Using these helper functions, we iterate through the links and check each one for information.

In [None]:
# Extraction of INGO information
detailed_INGO = []
for index, row in INGO.iterrows():
    name = row['Name']
    link = row['Link']
    INGO_details = extract_info_from_link(link)
    INGO_details.insert(0, name)
    detailed_INGO.append(INGO_details)

In [None]:
# Cleaned and renamed dataframe categories
INGO_detailed = pd.DataFrame(detailed_INGO,
                                  columns=['Name', 'Leader 1', 'Leader 2', 'Leader 3', 'Leader 4',
                                           'Revenue', 'Headquarters', 'Location', 'Other names', 'Subsidiaries',
                                          'Purpose'])

INGO_detailed.head(5)

In [None]:
INGO_detailed.describe()

We see that this is still relatively messy, with lots of information missing, and sometimes misstored columns or mulitple values in each field. This is okay, though, because the names are neat and they will be our primary point of comparison with the panama papers.
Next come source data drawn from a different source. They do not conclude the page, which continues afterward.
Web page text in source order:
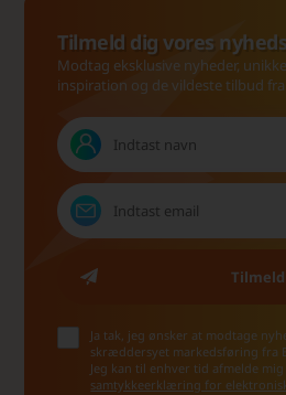
Tilmeld dig vores
Modtag eksklusive nyheder,
inspiration og de vildeste tilbud fra
Ja tak, jeg ønsker at modtage
skræddersyet markedsføring fra
Jeg kan til enhver tid afmelde
samtykkeerklæring for
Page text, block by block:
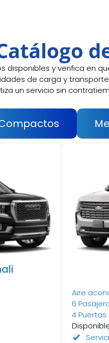
disponibles y verifica en
de carga y
un servicio sin
Aire
6
4 Puertas
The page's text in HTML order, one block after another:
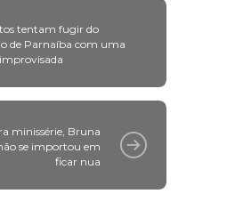
tentam fugir do
de Parnaíba com uma
minissérie, Bruna
se importou em
ficar nua

Once we have narrowed down the charities based on the names, if we need more information about the (hopefully) small subset of charities, we can do more cleaning then. 
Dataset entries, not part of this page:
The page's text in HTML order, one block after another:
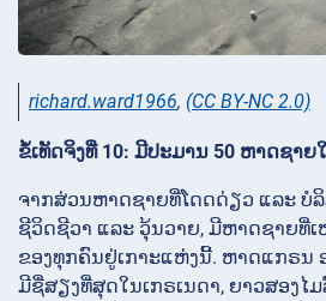
richard.ward1966, (CC BY-NC 2.0)
ຂໍ້ເທັດຈິງທີ່ 10: ມີປະມານ 50 ຫາດຊາຍ
ຈາກສ່ວນຫາດຊາຍທີ່ໂດດດ່ຽວ ແລະ ບໍ
ຊີວິດຊີວາ ແລະ ວຸ້ນວາຍ, ມີຫາດຊາຍທີ່
ຂອງທຸກຄົນຢູ່ເກາະແຫ່ງນີ້. ຫາດແກຣນ
ມີຊື່ສຽງທີ່ສຸດໃນເກຣເນດາ, ຍາວສອງໄ

Meanwhile, let's save this information and analyse it a bit more carefully.

In [None]:
#Save the data as a csv file
INGO_detailed.to_csv('../../generated/INGO/wikipedia_INGO_info.csv')

In [None]:
#reload the data to make sure it's okay
df = pd.read_csv('../../generated/INGO/wikipedia_INGO_info.csv', index_col=0)
df.head(5)

Looks like it survived the csv. Time to analyse!

We start with the names, since they are the most important part of the charity for our research (primary point of comparison with the panama papers).

To figure out how often we might accidentally come across matches based on rather generic names, we analyse the words that make up the names.

### Analysis of extracted INGO info

In [None]:
names = df['Name']

#Separate the words in the names
split_names = names.str.split()
words_in_names = pd.DataFrame([word for name in split_names for word in name], columns=['Words'])

#Count how often specific words appear
words_in_names['Count'] = 1
word_frequency = words_in_names.groupby('Words').count().reset_index()\
                    .sort_values(by='Count', ascending=False)\
                    .reset_index(drop=True)
word_frequency.head(5)

We see that we have a lot of "stop words" (words that exist mostly for grammatical purposes, like "of" and "for"). Since these aren't very interesting (because they are everywhere!) we can remove them using nltk's predefined list of English stop words.

In [None]:
stop_words = set(stopwords.words('english'))
big_words = word_frequency[word_frequency['Words'].str.lower().isin(stop_words) == False]\
                    .sort_values(by='Count', ascending=False)\
                    .reset_index(drop=True)
big_words.head(5)

In [None]:
big_words.plot(title='Distribution of the number of times a word appears in INGO names')

In [None]:
big_words.describe()

Of our approximate 85 words, we seem to have quite a few  that are used multiple times. Let's find out what they are.

In [None]:
common_words = big_words[big_words['Count'] > 2]
common_words.describe()

In [None]:
common_words.plot(kind='barh', x='Words', y='Count', figsize=(15, 10),
                  title='Words appearing more than twice in names, by frequency')

We can see that while there are a few "generic" words (International, World, Federation) that are not suprising for INGOs, some of the them are rather specialized (Youth, Nature, Children). These are the ones that should help us track down charities in the panama papers or other leaked data.